Canadian soccer player

John Ive Sulentic (born 24 December 1979) is a Canadian former professional soccer player who played as a midfielder.

==Early life==
Sulentic attended Matthew McNair Secondary School and Edwardsville High School.

==Club career==
Sulentic began his professional career in 1999 with Vancouver Whitecaps. He broke the USL assist record in his rookie year, with 19 helpers. In 2001, he became Vancouver's all-time assist leader in the post CSL era. In 2002 Sulentic had two trials with Dinamo Zagreb but could not find a place. The Whitecaps offered him a contract in 2005 to play in the USL, but he wanted more money so he moved to German third league side St.
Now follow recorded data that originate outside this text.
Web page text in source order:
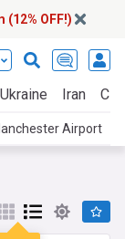
(12% OFF!)
Ukraine Iran
Airport
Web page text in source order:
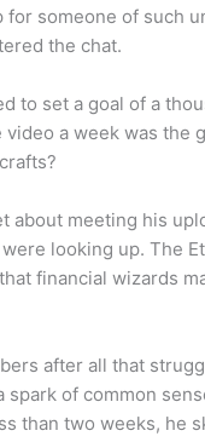
for someone of such
the chat.
to set a goal of a
a week was the
about meeting his
looking up. The
financial wizards
after all that
of common
than two weeks, he
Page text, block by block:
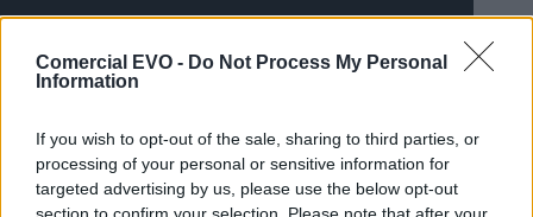
Comercial EVO - Do Not Process My Personal
Information
If you wish to opt-out of the sale, sharing to third parties, or
processing of your personal or sensitive information for
targeted advertising by us, please use the below opt-out
Museo plátano
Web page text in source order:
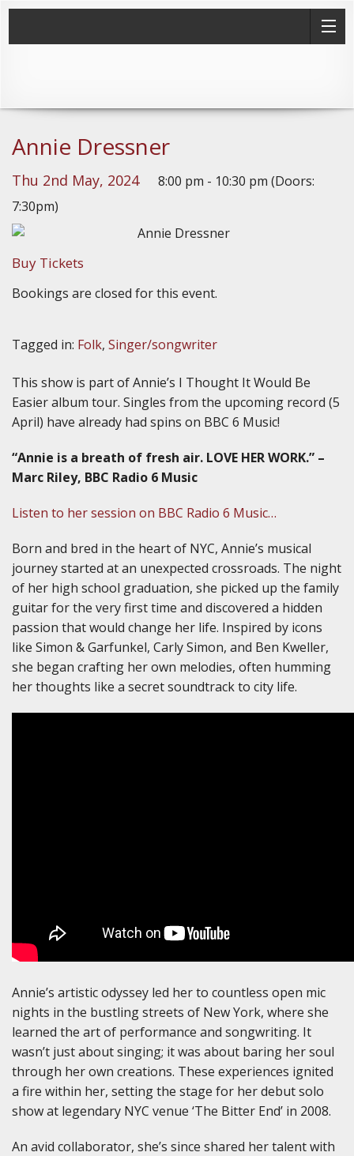
Annie Dressner
Thu 2nd May, 2024
8:00 pm - 10:30 pm (Doors:
7:30pm)
Buy Tickets
Bookings are closed for this event.
Tagged in: Folk, Singer/songwriter
This show is part of Annie’s I Thought It Would Be
Easier album tour. Singles from the upcoming record (5
April) have already had spins on BBC 6 Music!
“Annie is a breath of fresh air. LOVE HER WORK.” –
Marc Riley, BBC Radio 6 Music
Listen to her session on BBC Radio 6 Music…
Born and bred in the heart of NYC, Annie’s musical
journey started at an unexpected crossroads. The night
of her high school graduation, she picked up the family
guitar for the very first time and discovered a hidden
passion that would change her life. Inspired by icons
like Simon & Garfunkel, Carly Simon, and Ben Kweller,
she began crafting her own melodies, often humming
her thoughts like a secret soundtrack to city life.
Annie’s artistic odyssey led her to countless open mic
nights in the bustling streets of New York, where she
learned the art of performance and songwriting. It
wasn’t just about singing; it was about baring her soul
through her own creations. These experiences ignited
a fire within her, setting the stage for her debut solo
show at legendary NYC venue ‘The Bitter End’ in 2008.
An avid collaborator, she’s since shared her talent with
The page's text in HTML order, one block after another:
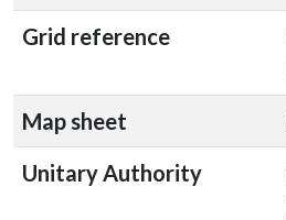
Grid reference
Map sheet
Unitary Authority
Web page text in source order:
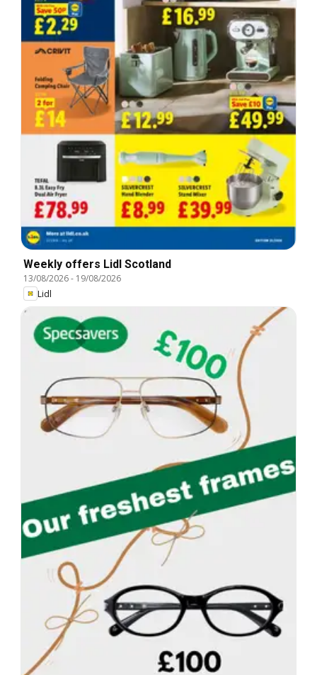
Weekly offers Lidl Scotland
13/08/2026- 19/08/2026
Lidl
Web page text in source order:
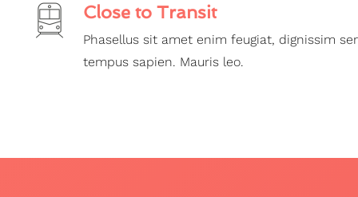
Close to Transit
Phasellus sit amet enim feugiat, dignissim
tempus sapien. Mauris leo.
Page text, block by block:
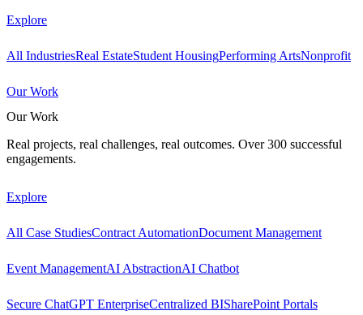
Explore
All IndustriesReal EstateStudent HousingPerforming ArtsNonprofit
Our Work
Our Work
Real projects, real challenges, real outcomes. Over 300 successful
engagements.
Explore
All Case StudiesContract AutomationDocument Management
Event ManagementAI AbstractionAI Chatbot
Secure ChatGPT EnterpriseCentralized BISharePoint Portals
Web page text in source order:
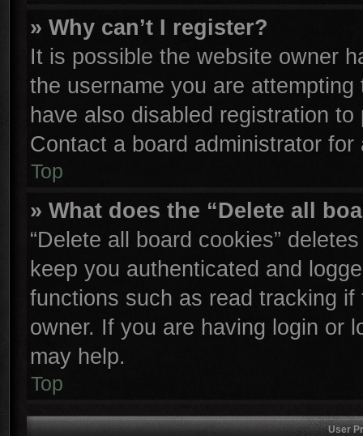
» Why can’t I register?
It is possible the website owner
the username you are
have also disabled registration
Contact a board administrator for
Top
» What does the “Delete all
“Delete all board cookies”
keep you authenticated and
functions such as read tracking
owner. If you are having login or
may help.
Top
User
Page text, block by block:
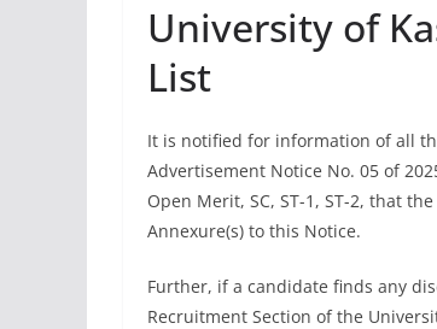
University of
List
It is notified for information of all
Advertisement Notice No. 05 of
Open Merit, SC, ST-1, ST-2, that
Annexure(s) to this Notice.
Further, if a candidate finds any
Recruitment Section of the
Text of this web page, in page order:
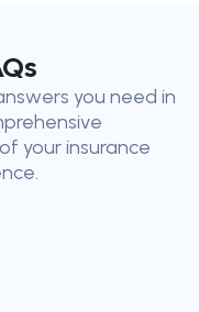
to you
help clients
— virtually, by
you need in
your insurance
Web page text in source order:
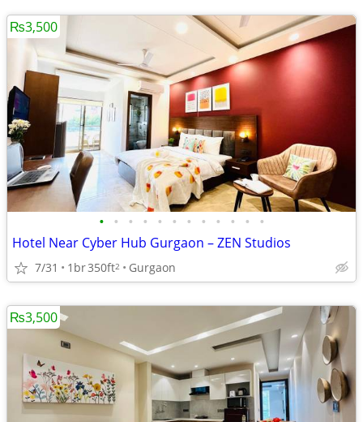
• • • • • • • • • • • •
Hotel Near Cyber Hub Gurgaon – ZEN Studios
7/31 1br350ft2 Gurgaon
₨3,500
₨3,500
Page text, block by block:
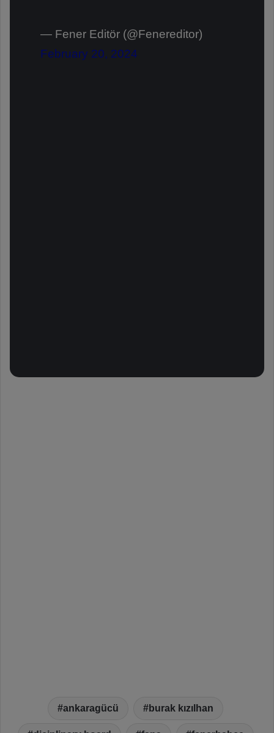
— Fener Editör (@Fenereditor)
February 20, 2024
ankaragücü burak kızılhan
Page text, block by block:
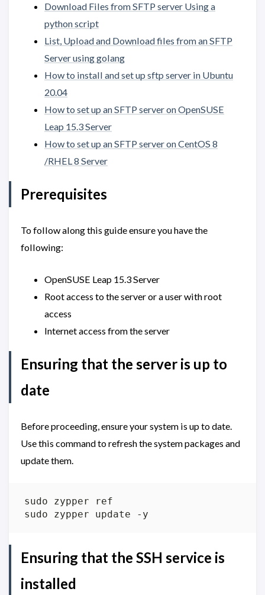
Download Files from SFTP server Using a
python script
List, Upload and Download files from an SFTP
Server using golang
How to install and set up sftp server in Ubuntu
20.04
How to set up an SFTP server on OpenSUSE
Leap 15.3 Server
How to set up an SFTP server on CentOS 8
/RHEL 8 Server
Prerequisites
To follow along this guide ensure you have the
following:
OpenSUSE Leap 15.3 Server
Root access to the server or a user with root
access
Internet access from the server
Ensuring that the server is up to
date
Before proceeding, ensure your system is up to date.
Use this command to refresh the system packages and
update them.
Ensuring that the SSH service is
installed

Pauli in 2005. In one year in Hamburg he played 24 games and scored two goals.

He was later re-signed by Vancouver but did not play a competitive match. In December 2007 he left Vancouver Whitecaps.

==International career==
Sulentic represented Canada at the 1998 CONCACAF U-19 Qualification Tournament (Canada did not qualify for the 1999 FIFA World Youth Championship). He was 24 years old when he won his first cap with Canada's senior team on 18 January 2004 in Bridgetown, a 1:0 win over Barbados and he represented Canada at the 2000 CONCACAF Men's Olympic Qualification Tournament.

His final international was a November 2005 friendly match against Luxembourg.

==Coaching career==
In 2009, Sulentic began his coaching career training the Under-12 Boys of Mountain WFC besides working as Head Coach at Euro Pro Football Academy. He later became the Technical Director at Port Moody Soccer Club.

==Personal life==
His older brother Petar is a semi-professional soccer player, who played for Croatia SC as well.